Yes, copper, brass and bronze surfaces are safe and long lasting. The copper industry initiated a Voluntary Risk Assessment for copper. The assessment process was agreed with the Italian Government's Istituto Superiore di Sanità, acting as the review country on behalf of the European Commission and the EU Member States. The risk assessment has now been completed and one of the main conclusions, accepted by the European Commission and EU Member State experts, is 'the use of copper products is in general safe for Europe's environment and the health of its citizens.'
Copper is also an essential micronutrient in the human diet, along with zinc and iron. An adult needs 1mg of copper every day. Foods rich in copper include chocolate, nuts and seeds. A balanced diet should provide enough copper to avoid a copper deficiency.
No. Copper has been used for coinage - which is regularly handled - for centuries. In fact, copper plays an important role in maintaining and improving skin health and dermatologists have developed numerous skin creams that use copper as an anti-ageing or anti-oxidant agent.

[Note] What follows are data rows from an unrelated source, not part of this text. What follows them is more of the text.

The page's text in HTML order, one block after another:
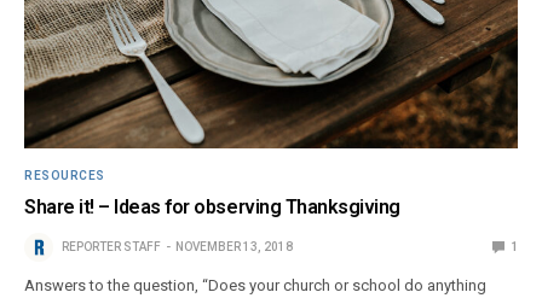
RESOURCES
Share it! – Ideas for observing Thanksgiving
REPORTER STAFF NOVEMBER 13, 2018 1
Answers to the question, “Does your church or school do anything
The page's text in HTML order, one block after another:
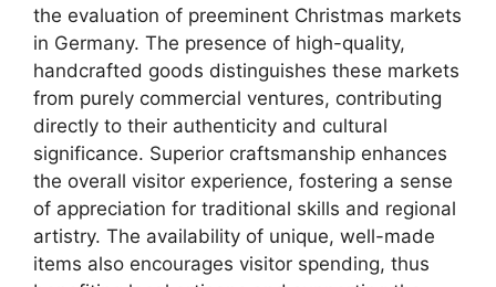
the evaluation of preeminent Christmas markets
in Germany. The presence of high-quality,
handcrafted goods distinguishes these markets
from purely commercial ventures, contributing
directly to their authenticity and cultural
significance. Superior craftsmanship enhances
the overall visitor experience, fostering a sense
of appreciation for traditional skills and regional
artistry. The availability of unique, well-made
items also encourages visitor spending, thus
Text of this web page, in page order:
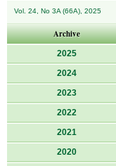
Vol. 24, No 3A (66A), 2025
Archive
2025
2024
2023
2022
2021
2020
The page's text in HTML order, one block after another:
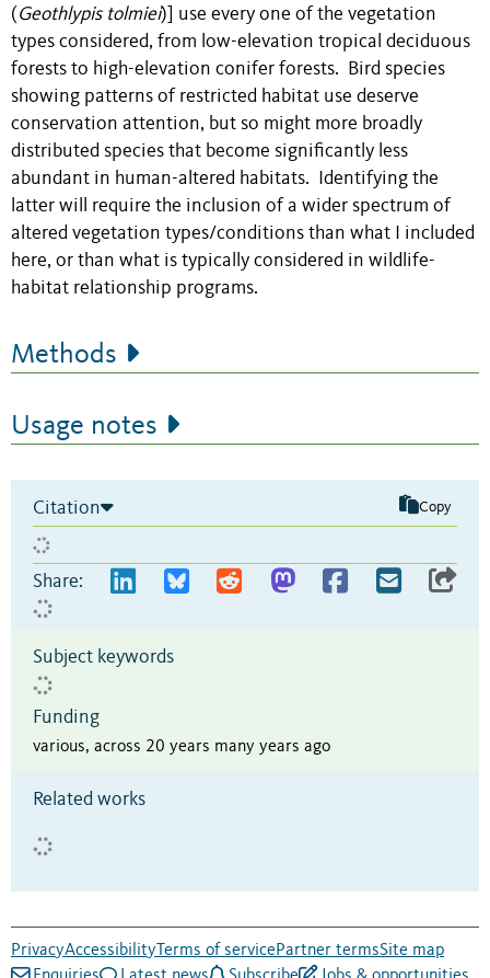
( Geothlypis tolmiei)] use every one of the vegetation
types considered, from low-elevation tropical deciduous
forests to high-elevation conifer forests. Bird species
showing patterns of restricted habitat use deserve
conservation attention, but so might more broadly
distributed species that become significantly less
abundant in human-altered habitats. Identifying the
latter will require the inclusion of a wider spectrum of
altered vegetation types/conditions than what I included
here, or than what is typically considered in wildlife-
habitat relationship programs.
Methods
Usage notes
Citation Copy
Share:
Subject keywords
Funding
various, across 20 years many years ago
Related works
PrivacyAccessibilityTerms of servicePartner termsSite map
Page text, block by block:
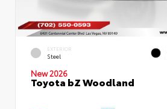
EXTERIOR
Steel
New 2026
Toyota bZ Woodland
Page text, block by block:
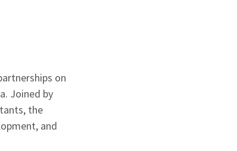
on
Joined by
the
and
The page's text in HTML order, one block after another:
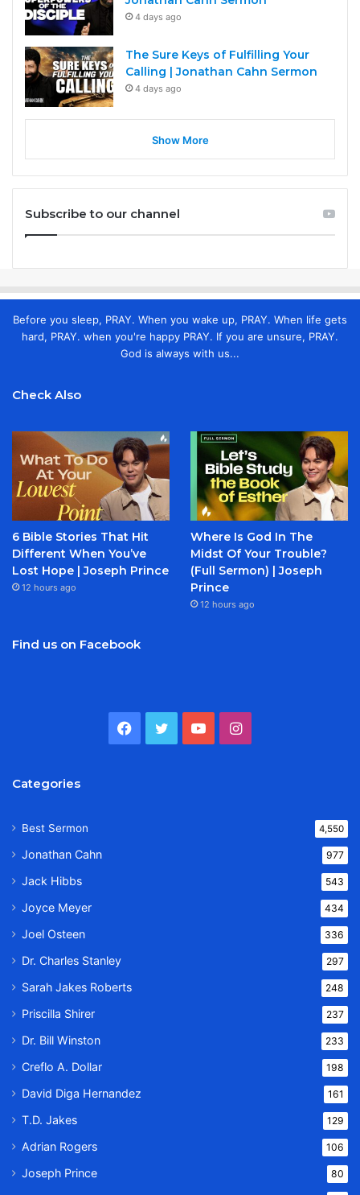
4 days ago
The Sure Keys of Fulfilling Your
Calling | Jonathan Cahn Sermon
4 days ago
Show More
Subscribe to our channel
Before you sleep, PRAY. When you wake up, PRAY. When life gets
hard, PRAY. when you're happy PRAY. If you are unsure, PRAY.
God is always with us...
Check Also
6 Bible Stories That Hit
Different When You’ve
Lost Hope | Joseph Prince
12 hours ago
Where Is God In The
Midst Of Your Trouble?
(Full Sermon) | Joseph
Prince
12 hours ago
Find us on Facebook
Facebook
TwitterYouTubeInstagram
Categories
Best Sermon 4,550
Jonathan Cahn 977
Jack Hibbs 543
Joyce Meyer 434
Joel Osteen 336
Dr. Charles Stanley 297
Sarah Jakes Roberts 248
Priscilla Shirer 237
Dr. Bill Winston 233
Creflo A. Dollar 198
David Diga Hernandez 161
T.D. Jakes 129
Adrian Rogers 106
Joseph Prince 80
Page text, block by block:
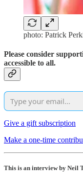
photo: Patrick
Please consider
accessible to all.
Give a gift subscription
Make a one-time
This is an interview by Neil
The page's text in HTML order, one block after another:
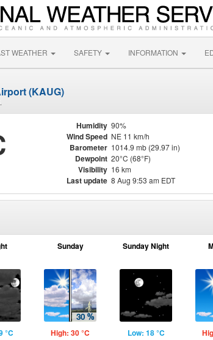
WEATHER SAFETY INFORMATION
(KAUG)
Humidity 90%
Wind Speed NE 11 km/h
Barometer 1014.9 mb (29.97 in)
Dewpoint 20°C (68°F)
Visibility 16 km
Last update 8 Aug 9:53 am EDT
°C
Sunday
High: 30 °C
Sunday Night
Low: 18 °C
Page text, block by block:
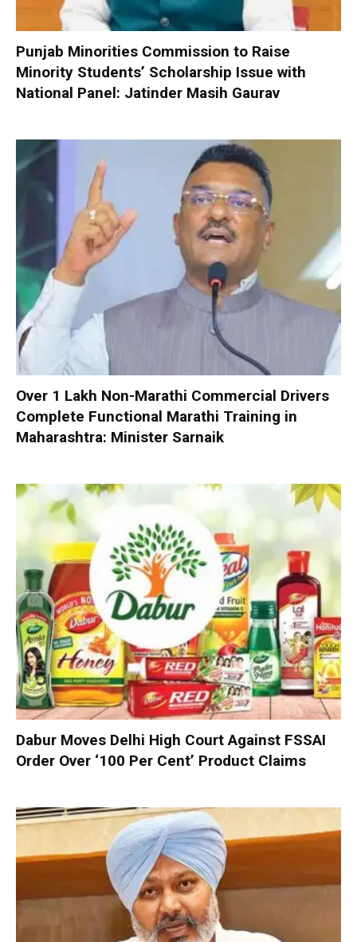
Punjab Minorities Commission to Raise
Minority Students’ Scholarship Issue with
National Panel: Jatinder Masih Gaurav
Over 1 Lakh Non-Marathi Commercial Drivers
Complete Functional Marathi Training in
Maharashtra: Minister Sarnaik
Dabur Moves Delhi High Court Against FSSAI
Order Over ‘100 Per Cent’ Product Claims
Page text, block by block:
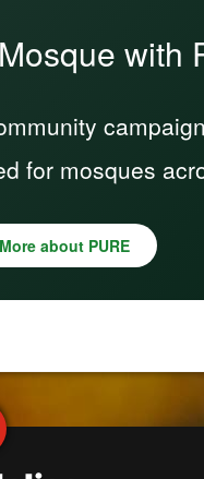
with
for mosques
about PURE
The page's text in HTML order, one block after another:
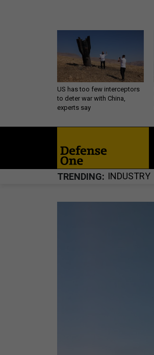
US has too few interceptors
to deter war with China,
experts say
TRENDING INDUSTRY
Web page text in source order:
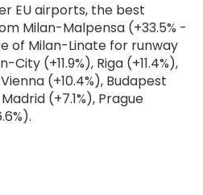
EU airports, the best
Milan-Malpensa (+33.5% -
of Milan-Linate for runway
(+11.9%), Riga (+11.4%),
(+10.4%), Budapest
(+7.1%), Prague
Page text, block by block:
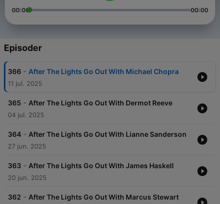
00:00 00:00
Episoder
366 - After The Lights Go Out With Michael Chopra
11 jul. 2025
365 - After The Lights Go Out With Dermot Reeve
04 jul. 2025
364 - After The Lights Go Out With Lianne Sanderson
27 jun. 2025
363 - After The Lights Go Out With James Haskell
20 jun. 2025
362 - After The Lights Go Out With Marcus Stewart
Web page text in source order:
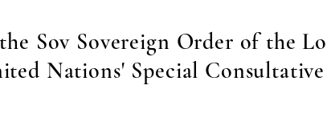
Sov Sovereign Order of the
Nations' Special
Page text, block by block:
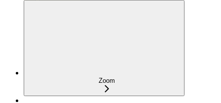
Zoom
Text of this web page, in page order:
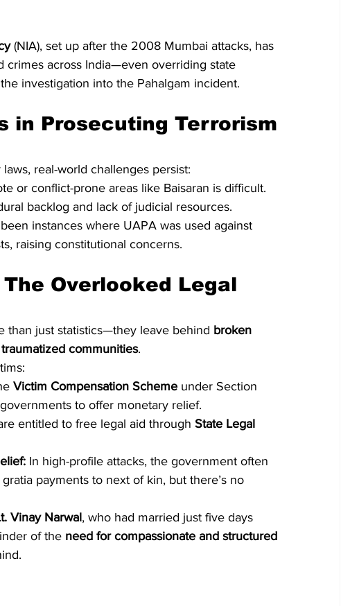
(NIA), set up after the 2008 Mumbai attacks, has
crimes across India—even overriding state
investigation into the Pahalgam incident.
in Prosecuting Terrorism
real-world challenges persist:
or conflict-prone areas like Baisaran is difficult.
backlog and lack of judicial resources.
instances where UAPA was used against
raising constitutional concerns.
than just statistics—they leave behind broken
traumatized communities.
Victim Compensation Scheme under Section
to offer monetary relief.
entitled to free legal aid through State Legal
In high-profile attacks, the government often
payments to next of kin, but there’s no
Vinay Narwal, who had married just five days
of the need for compassionate and structured
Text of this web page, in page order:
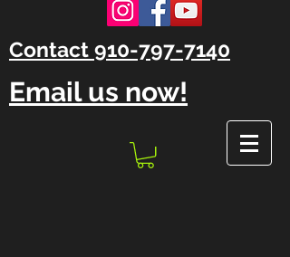
Contact 910-797-7140
Email us now!
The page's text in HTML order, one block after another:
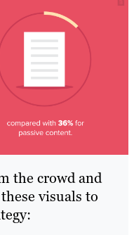
the crowd and
visuals to
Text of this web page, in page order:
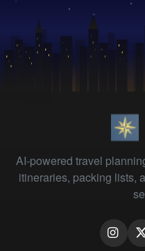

Some individuals can become sensitised to nickel and develop allergic contact dermatitis (ACD) when their skin comes into direct and prolonged contact with nickel or chrome-plated articles or some alloys in consumer applications such as jewellery, watches and eyeglasses. In the European Union, there is a nickel release limit for such items in close contact with the skin. This does not apply to nickel used in copper alloys for coins or touch surfaces, which are only handled transiently.
Is there enough copper to equip all our hospitals?
Yes. Based on the latest knowledge on geological availability and continuous industry innovation, there are good reasons to believe that copper will continue to be a vital and positive contributor to society well into the future. Since 1950, according to US Geological Survey data, there has always been, on average, around 40 years of copper reserves and over 200 years of resources left. This reflects the timeframes, technological advances and evolving economics of mining. In addition, 35% of global demand is met from recycling.
* Laboratory testing shows that, when cleaned regularly, Antimicrobial CopperTM kills greater than 99.9% of the following bacteria within 2 hours of exposure: VRE, MRSA,Staphylococcus aureus, Enterobacter aerogenes,Pseudomonas aeruginosa, and E. coli O157:H7. Antimicrobial Copper surfaces are a supplement to and not a substitute for standard infection control practices and have been shown to reduce microbial contamination, but do not necessarily prevent cross contamination; users must continue to follow all current infection control practices. Michels et al, Lett Appl Microbiol, 49 (2009) 191-195 demonstrated that Antimicrobial CopperTM outperforms two commercially available silver-containing coatings under typical indoor conditions.